For the 64×64 size, our generated Asymmetric multipliers were 72.8% faster than CoreGen, plus we used about 75% of the DSP48E blocks. It should be noted that the limitations of CoreGen did not allow us to test our generated multipliers against larger multiplier sizes than those shown.
One could use the minimum DSP48E count provided by our Asymmetric multipliers without needing LUTs for the summation of digit-products. Because only a fixed shift of 17 bits is supported in the dedicated routing paths between DSP blocks, this would necessitate using routing external to the DSP blocks to accomplish the 24-bit shift required in some cases. However, this approach would significantly increase the latency. First, external routing would be much slower than the built-in chained routing of the DSP blocks (which is limited to only the 17-bit shift). This problem could be remedied if the DSP blocks were modified to provide a configurable 24-bit or 17-bit shift, but this would also increase the size and complexity of the DSP blocks. Furthermore, regardless of external vs. dedicated routing, the resulting chained addition would be much "deeper" than the tree-style addition used in our Asymmetric multipliers.
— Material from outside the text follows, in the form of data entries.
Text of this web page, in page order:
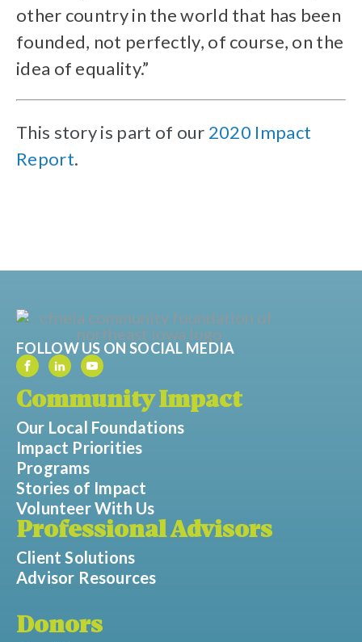
other country in the world that has been
founded, not perfectly, of course, on the
idea of equality.”
This story is part of our 2020 Impact
Report.
FOLLOW US ON SOCIAL MEDIA
Community Impact
Our Local Foundations
Impact Priorities
Programs
Stories of Impact
Volunteer With Us
Professional Advisors
Client Solutions
Advisor Resources
Donors
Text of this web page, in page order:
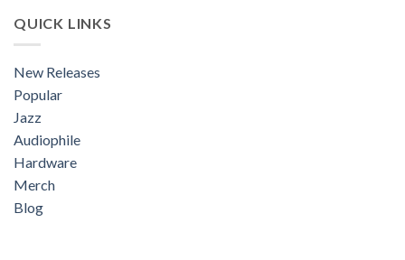
QUICK LINKS
New Releases
Popular
Jazz
Audiophile
Hardware
Merch
Blog
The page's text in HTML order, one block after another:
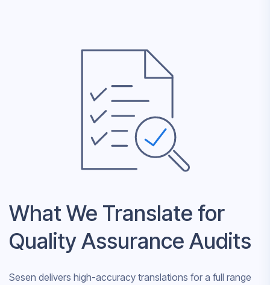
What We Translate for
Quality Assurance Audits
Sesen delivers high-accuracy translations for a full range
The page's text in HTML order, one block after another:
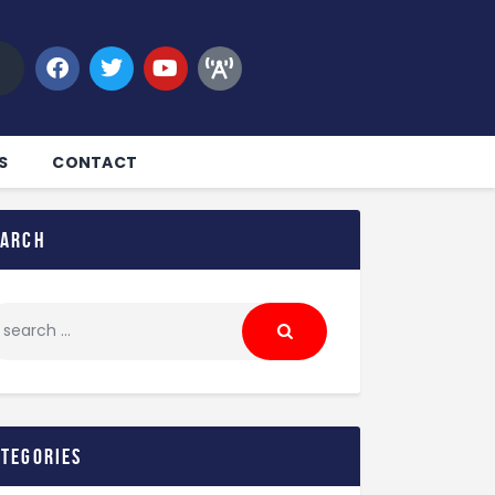
CONTACT
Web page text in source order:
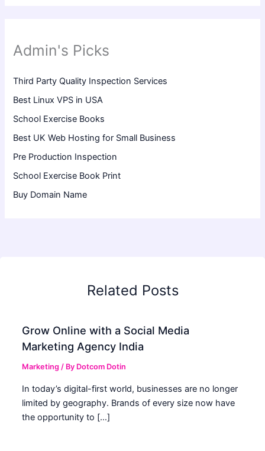
Admin's Picks
Third Party Quality Inspection Services
Best Linux VPS in USA
School Exercise Books
Best UK Web Hosting for Small Business
Pre Production Inspection
School Exercise Book Print
Buy Domain Name
Related Posts
Grow Online with a Social Media
Marketing Agency India
Marketing / By Dotcom Dotin
In today’s digital-first world, businesses are no longer
limited by geography. Brands of every size now have
the opportunity to […]
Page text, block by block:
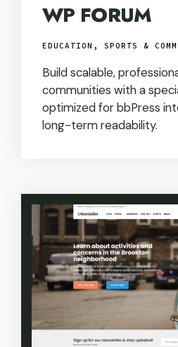
WP FORUM
EDUCATION, SPORTS &
Build scalable,
communities with a
optimized for bbPress
long-term readability.
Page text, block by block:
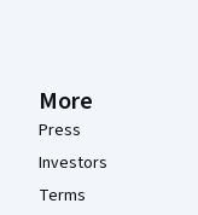
More
Press
Investors
Terms
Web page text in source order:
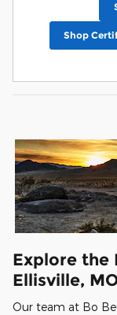
Shop
Explore the
Ellisville,
Our team at Bo
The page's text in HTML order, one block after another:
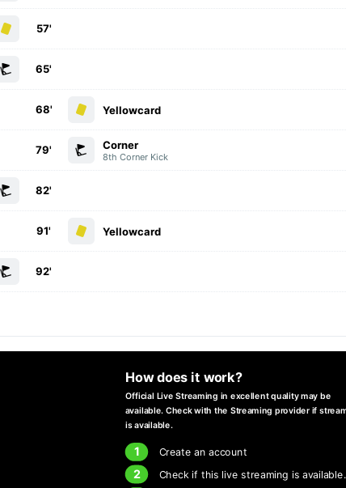
57'
65'
Yellowcard
68'
Corner
8th Corner Kick
79'
82'
Yellowcard
91'
92'
How does it work?
Official Live Streaming in excellent quality may be
available. Check with the Streaming provider if
is available.
1 Create an account
2 Check if this live streaming is available.

Thus, this solution, although areaefficient, may not be suitable when latency is an issue. Thus it is likely to be a better solution to make use of a small amount of LUTs in our Asymmetric designs in exchange for greatly reduced latency and the faster (but less flexible) DSP blocks.
CONCLUSIONS
In this paper we presented a new automated multiplier generator technique that creates large multipliers out of asymmetric embedded multiplier blocks, as are present in some of the newer commercial FPGAs. Designing a larger multiplier out of smaller multiplier building blocks is more complex for asymmetric multiplier blocks than symmetric multiplier blocks because there are two different shift factors involved (and various combinations of them), and partial products do not line up as exactly. We demonstrated that the decomposition of the two operands must be carefully approached, and that concatenating some of the partial products they enter the adder tree provides significant benefit.
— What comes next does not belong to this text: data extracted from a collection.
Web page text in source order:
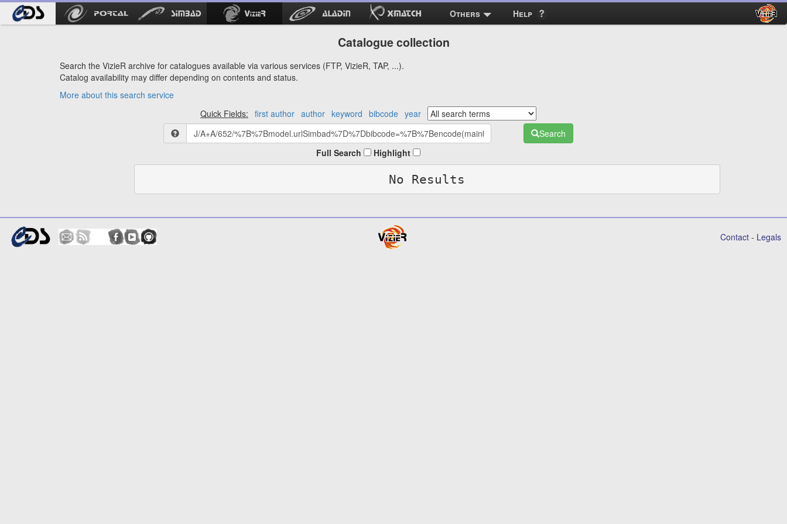
Others Help
Catalogue collection
Search the VizieR archive for catalogues available via various services (FTP, VizieR, TAP, ...).
Catalog availability may differ depending on contents and status.
More about this search service
Quick Fields:
first author author keyword bibcode year
Search
Full Search
Highlight
No Results
Contact - Legals
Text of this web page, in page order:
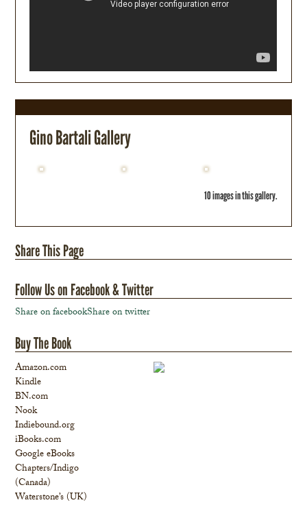
Gino Bartali Gallery
10 images in this gallery.
Share This Page
Follow Us on Facebook & Twitter
Share on facebookShare on twitter
Buy The Book
Amazon.com
Kindle
BN.com
Nook
Indiebound.org
iBooks.com
Google eBooks
Chapters/Indigo
(Canada)
Waterstone’s (UK)
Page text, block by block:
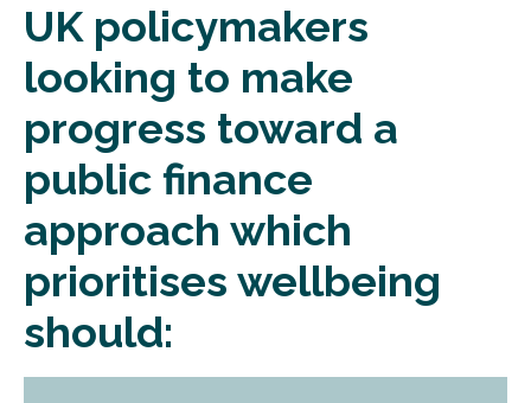
UK policymakers
looking to make
progress toward a
public finance
approach which
prioritises wellbeing
should:

Although our technique could be applied to any sized asymmetric blocks, we demonstrated its benefit by applying our method to the Xilinx Virtex-5 FPGA, which contains asymmetric hard multiplier cores. We compared our generated multipliers with Naïve multipliers (using a single Verilog "*" operator to multiply the complete operands), multipliers created using Xilinx Core Generator, and multipliers created using a previous method designed for symmetric embedded multiplier blocks. In all cases, our generated multipliers using asymmetric blocks had a lower combinational delay. They also used the same or fewer (usually fewer) DSP blocks than all other compared designs. LUT count was equal to or lower than nearly all compared designs apart from the Core Generator version, which does not use any LUTs. However, the as a percent of overall FPGA resources, LUT use of our multipliers is low compared to DSP block use. Our proposed multipliers are therefore both smaller and faster than those created using these other common techniques.